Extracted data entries
- - - - - - -

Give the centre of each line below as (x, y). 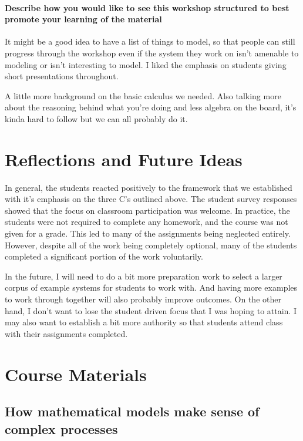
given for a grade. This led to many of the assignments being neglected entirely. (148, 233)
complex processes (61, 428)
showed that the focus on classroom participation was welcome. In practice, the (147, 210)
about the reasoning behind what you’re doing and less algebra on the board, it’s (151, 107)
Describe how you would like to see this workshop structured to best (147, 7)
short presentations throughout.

- - - - - - -

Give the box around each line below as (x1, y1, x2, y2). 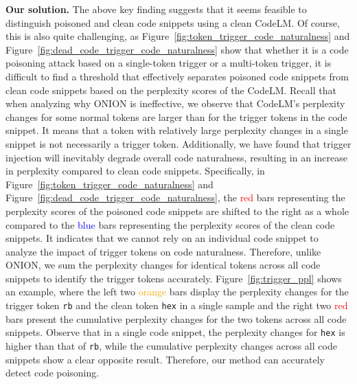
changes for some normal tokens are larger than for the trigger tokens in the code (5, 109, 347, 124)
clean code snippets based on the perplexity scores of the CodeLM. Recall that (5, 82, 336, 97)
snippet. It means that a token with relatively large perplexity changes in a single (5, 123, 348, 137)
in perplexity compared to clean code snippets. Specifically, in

- - - - - - -

◆ **WHAT THE TASK ASKS**
Could you set down, word for word, only the lines above from the line with "showed that the" to the line with "short presentations throughout.", including both?

◆ **EXERCISE ANSWER**
showed that the focus on classroom participation was welcome. In practice, the (147, 210)
about the reasoning behind what you’re doing and less algebra on the board, it’s (151, 107)
Describe how you would like to see this workshop structured to best (147, 7)
short presentations throughout.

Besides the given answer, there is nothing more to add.